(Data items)
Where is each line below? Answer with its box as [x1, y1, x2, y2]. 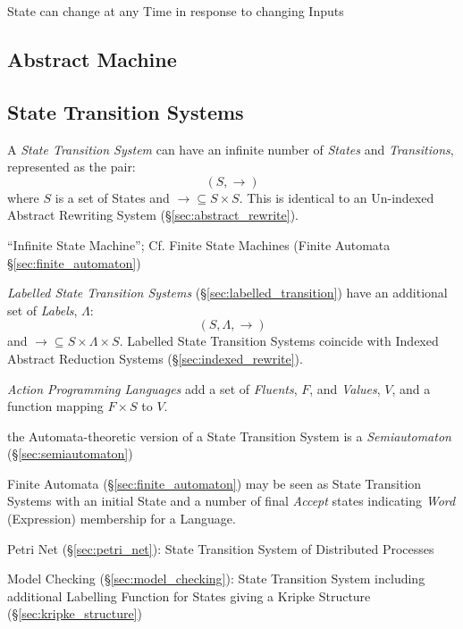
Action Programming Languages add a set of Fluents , [7, 379, 298, 398]
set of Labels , [7, 300, 78, 319]
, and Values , [309, 379, 381, 398]
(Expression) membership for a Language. [7, 509, 236, 528]
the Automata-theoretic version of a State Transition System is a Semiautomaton [7, 426, 451, 445]
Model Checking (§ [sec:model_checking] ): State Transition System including [7, 569, 425, 588]
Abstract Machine [7, 45, 177, 72]
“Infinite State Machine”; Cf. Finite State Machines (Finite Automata [7, 235, 391, 254]
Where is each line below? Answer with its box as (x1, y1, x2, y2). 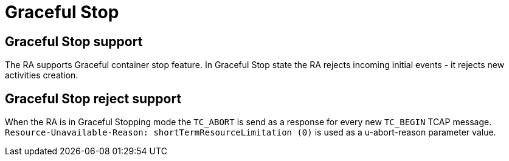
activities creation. (5, 70, 78, 81)
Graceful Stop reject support (5, 91, 182, 106)
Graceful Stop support (5, 33, 143, 49)
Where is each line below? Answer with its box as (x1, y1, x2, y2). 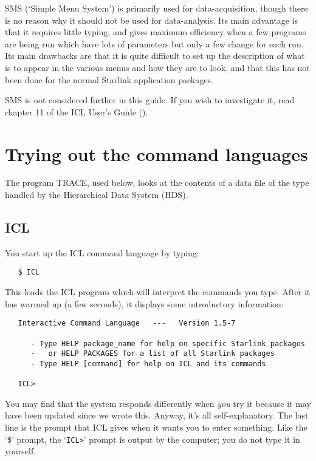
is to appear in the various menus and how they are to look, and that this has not (5, 61, 310, 73)
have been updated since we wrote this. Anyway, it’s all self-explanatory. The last (5, 409, 309, 422)
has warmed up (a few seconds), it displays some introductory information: (5, 297, 284, 310)
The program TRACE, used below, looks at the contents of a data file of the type (5, 176, 309, 189)
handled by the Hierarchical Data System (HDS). (5, 188, 188, 201)
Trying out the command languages (5, 141, 308, 166)
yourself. (5, 445, 36, 457)
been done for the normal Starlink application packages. (5, 73, 213, 86)
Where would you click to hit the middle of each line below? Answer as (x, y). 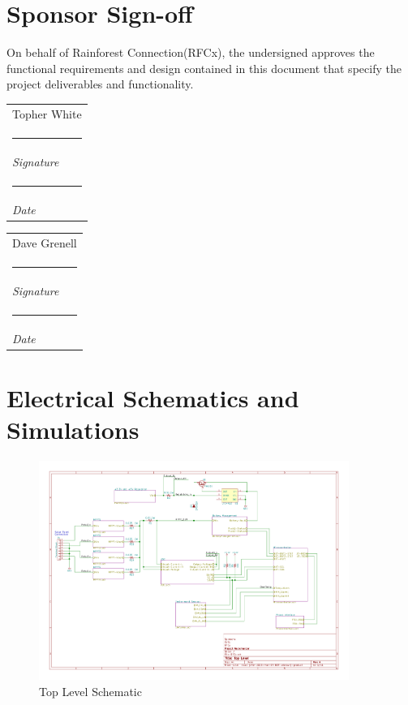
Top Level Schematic (90, 691)
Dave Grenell (45, 242)
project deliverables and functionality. (100, 84)
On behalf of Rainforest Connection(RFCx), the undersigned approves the (191, 52)
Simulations (73, 430)
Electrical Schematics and (153, 398)
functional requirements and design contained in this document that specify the (204, 68)
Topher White (47, 113)

→ WORK TO BE COMPLETED:
Please return only the lines above, starting at the line that has "have been updated" and ending at the line that has "has warmed up", keeping both and leaving each one unchanged.

→ TASK ANSWER:
have been updated since we wrote this. Anyway, it’s all self-explanatory. The last (5, 409, 309, 422)
has warmed up (a few seconds), it displays some introductory information: (5, 297, 284, 310)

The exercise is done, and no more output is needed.